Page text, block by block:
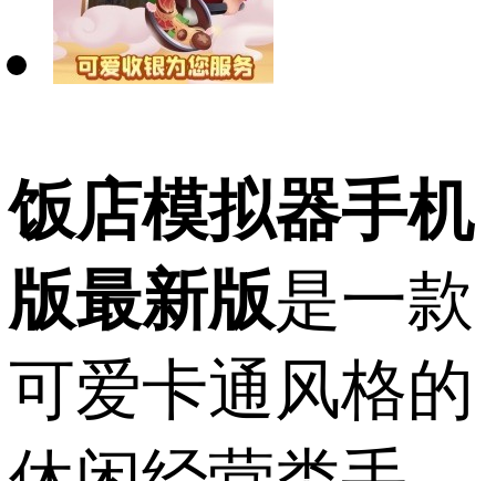
饭店模拟器手机
版最新版是一款
可爱卡通风格的
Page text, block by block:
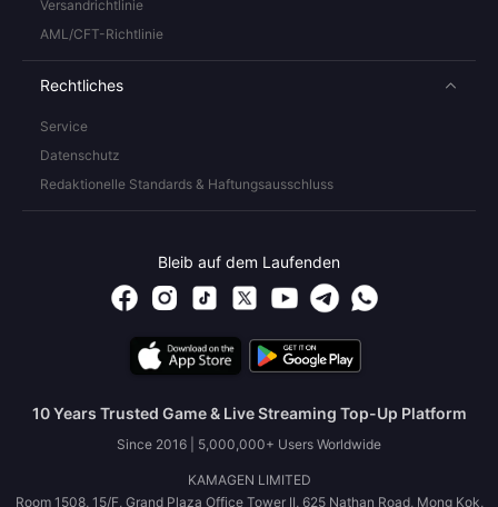
Versandrichtlinie
AML/CFT-Richtlinie
Rechtliches
Service
Datenschutz
Redaktionelle Standards & Haftungsausschluss
Bleib auf dem Laufenden
10 Years Trusted Game & Live Streaming Top-Up Platform
Since 2016 | 5,000,000+ Users Worldwide
KAMAGEN LIMITED
Room 1508, 15/F, Grand Plaza Office Tower II, 625 Nathan Road, Mong Kok,
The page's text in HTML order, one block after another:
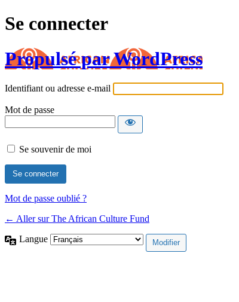
Se connecter
Propulsé par WordPress
Identifiant ou adresse e-mail
Mot de passe
Se souvenir de moi
Mot de passe oublié ?
← Aller sur The African Culture Fund
Langue
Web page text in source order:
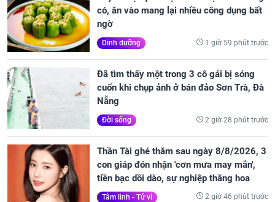
có, ăn vào mang lại nhiều công dụng bất
ngờ
Dinh dưỡng 1 giờ 59 phút trước
Đã tìm thấy một trong 3 cô gái bị sóng
cuốn khi chụp ảnh ở bán đảo Sơn Trà, Đà
Nẵng
Đời sống 2 giờ 28 phút trước
Thần Tài ghé thăm sau ngày 8/8/2026, 3
con giáp đón nhận 'cơn mưa may mắn',
tiền bạc dồi dào, sự nghiệp thăng hoa
Tâm linh - Tử vi 2 giờ 46 phút trước
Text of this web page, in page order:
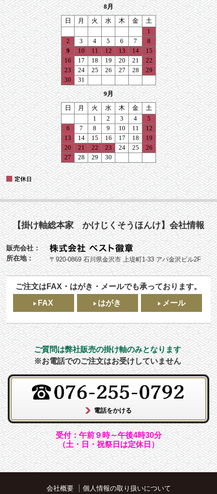
【掛け軸総本家 かけじくそうほんけ】会社情報
販売会社：
所在地：
〒920-0869 石川県金沢市 上堤町1-33 アパ金沢ビル2F
ご注文はFAX・はがき・メールでも承っております。
FAX
はがき メール
ご質問は弊社販売の掛け軸のみとなります
※お電話でのご注文はお受けしていません
受付：午前９時～午後4時30分
（土・日・祝祭日は定休日）
会社概要 個人情報の取り扱いについて
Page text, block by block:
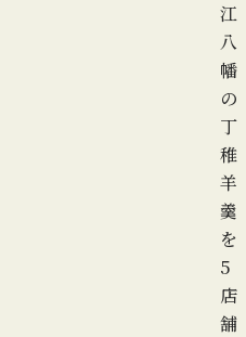
江
八
幡
の
丁
稚
羊
羹
を
5
店
舗
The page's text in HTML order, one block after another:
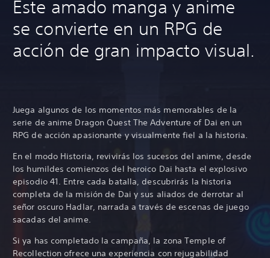
Este amado manga y anime
se convierte en un RPG de
acción de gran impacto visual.
Juega algunos de los momentos más memorables de la
serie de anime Dragon Quest The Adventure of Dai en un
RPG de acción apasionante y visualmente fiel a la historia.
En el modo Historia, revivirás los sucesos del anime, desde
los humildes comienzos del heroico Dai hasta el explosivo
episodio 41. Entre cada batalla, descubrirás la historia
completa de la misión de Dai y sus aliados de derrotar al
señor oscuro Hadlar, narrada a través de escenas de juego
sacadas del anime.
Si ya has completado la campaña, la zona Temple of
Recollection ofrece una experiencia con rejugabilidad
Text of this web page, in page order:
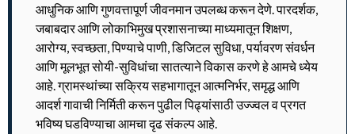
आधुनिक आणि गुणवत्तापूर्ण जीवनमान उपलब्ध करून देणे. पारदर्शक,
जबाबदार आणि लोकाभिमुख प्रशासनाच्या माध्यमातून शिक्षण,
आरोग्य, स्वच्छता, पिण्याचे पाणी, डिजिटल सुविधा, पर्यावरण संवर्धन
आणि मूलभूत सोयी-सुविधांचा सातत्याने विकास करणे हे आमचे ध्येय
आहे. ग्रामस्थांच्या सक्रिय सहभागातून आत्मनिर्भर, समृद्ध आणि
आदर्श गावाची निर्मिती करून पुढील पिढ्यांसाठी उज्ज्वल व प्रगत
भविष्य घडविण्याचा आमचा दृढ संकल्प आहे.
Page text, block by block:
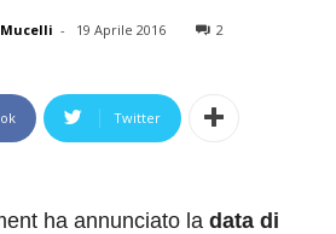
- 19 Aprile 2016 2
Twitter
ha annunciato la data di
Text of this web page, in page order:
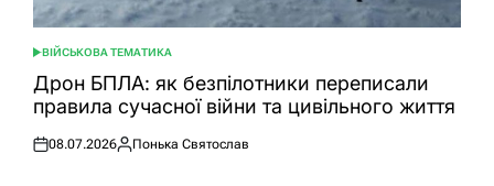
ОПУБЛІКУВАТИ
У
ВІЙСЬКОВА ТЕМАТИКА
Дрон БПЛА: як безпілотники переписали
правила сучасної війни та цивільного життя
Оприлюднено
08.07.2026
Опубліковано
Понька Святослав
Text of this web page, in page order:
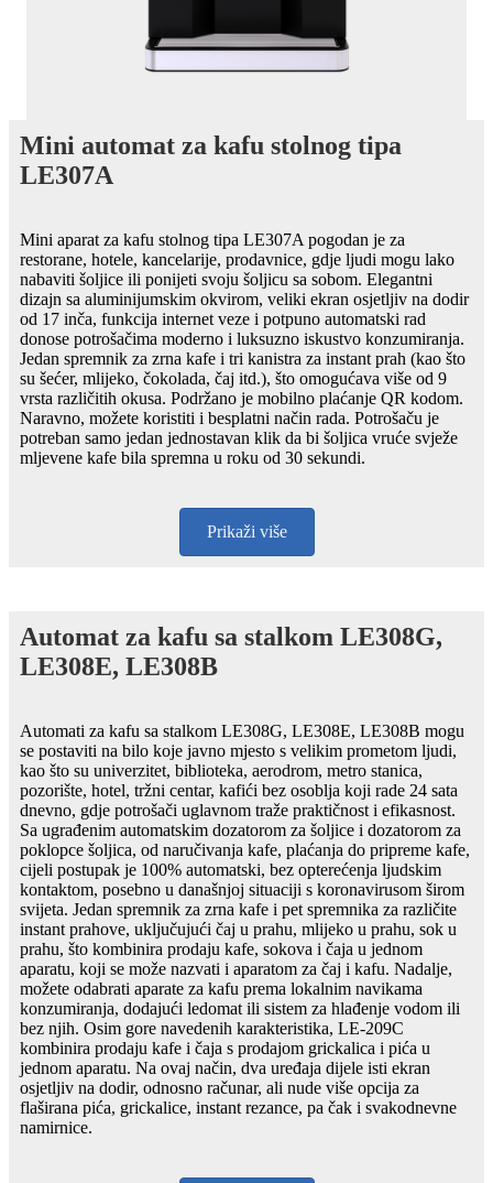
Mini automat za kafu stolnog tipa
LE307A
Mini aparat za kafu stolnog tipa LE307A pogodan je za
restorane, hotele, kancelarije, prodavnice, gdje ljudi mogu lako
nabaviti šoljice ili ponijeti svoju šoljicu sa sobom. Elegantni
dizajn sa aluminijumskim okvirom, veliki ekran osjetljiv na dodir
od 17 inča, funkcija internet veze i potpuno automatski rad
donose potrošačima moderno i luksuzno iskustvo konzumiranja.
Jedan spremnik za zrna kafe i tri kanistra za instant prah (kao što
su šećer, mlijeko, čokolada, čaj itd.), što omogućava više od 9
vrsta različitih okusa. Podržano je mobilno plaćanje QR kodom.
Naravno, možete koristiti i besplatni način rada. Potrošaču je
potreban samo jedan jednostavan klik da bi šoljica vruće svježe
mljevene kafe bila spremna u roku od 30 sekundi.
Prikaži više
Automat za kafu sa stalkom LE308G,
LE308E, LE308B
Automati za kafu sa stalkom LE308G, LE308E, LE308B mogu
se postaviti na bilo koje javno mjesto s velikim prometom ljudi,
kao što su univerzitet, biblioteka, aerodrom, metro stanica,
pozorište, hotel, tržni centar, kafići bez osoblja koji rade 24 sata
dnevno, gdje potrošači uglavnom traže praktičnost i efikasnost.
Sa ugrađenim automatskim dozatorom za šoljice i dozatorom za
poklopce šoljica, od naručivanja kafe, plaćanja do pripreme kafe,
cijeli postupak je 100% automatski, bez opterećenja ljudskim
kontaktom, posebno u današnjoj situaciji s koronavirusom širom
svijeta. Jedan spremnik za zrna kafe i pet spremnika za različite
instant prahove, uključujući čaj u prahu, mlijeko u prahu, sok u
prahu, što kombinira prodaju kafe, sokova i čaja u jednom
aparatu, koji se može nazvati i aparatom za čaj i kafu. Nadalje,
možete odabrati aparate za kafu prema lokalnim navikama
konzumiranja, dodajući ledomat ili sistem za hlađenje vodom ili
bez njih. Osim gore navedenih karakteristika, LE-209C
kombinira prodaju kafe i čaja s prodajom grickalica i pića u
jednom aparatu. Na ovaj način, dva uređaja dijele isti ekran
osjetljiv na dodir, odnosno računar, ali nude više opcija za
flaširana pića, grickalice, instant rezance, pa čak i svakodnevne
namirnice.
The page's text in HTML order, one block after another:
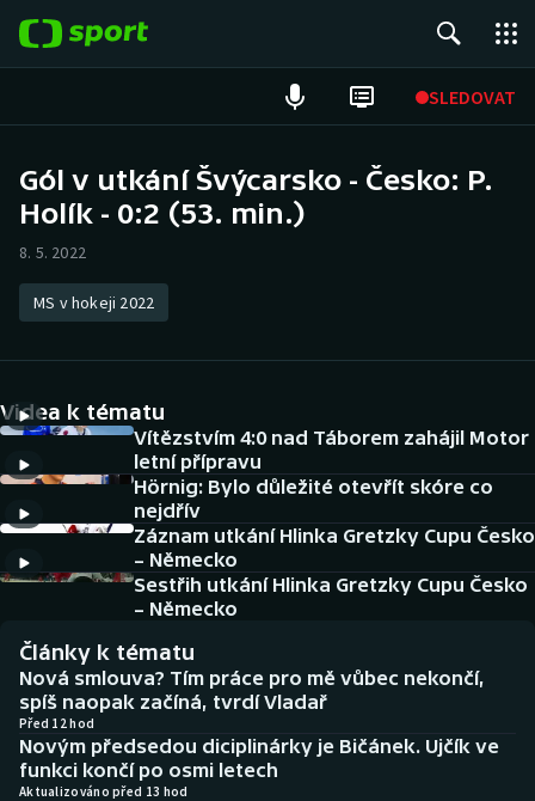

ASSIGNMENT:
Only the lines from the top of the data through the line with "KAMAGEN LIMITED" should be quoted, exactly and with both ends kept; skip the pictures.

RESPONSE TO THE EXERCISE:
Page text, block by block:
饭店模拟器手机
版最新版是一款
可爱卡通风格的
Page text, block by block:
Versandrichtlinie
AML/CFT-Richtlinie
Rechtliches
Service
Datenschutz
Redaktionelle Standards & Haftungsausschluss
Bleib auf dem Laufenden
10 Years Trusted Game & Live Streaming Top-Up Platform
Since 2016 | 5,000,000+ Users Worldwide
KAMAGEN LIMITED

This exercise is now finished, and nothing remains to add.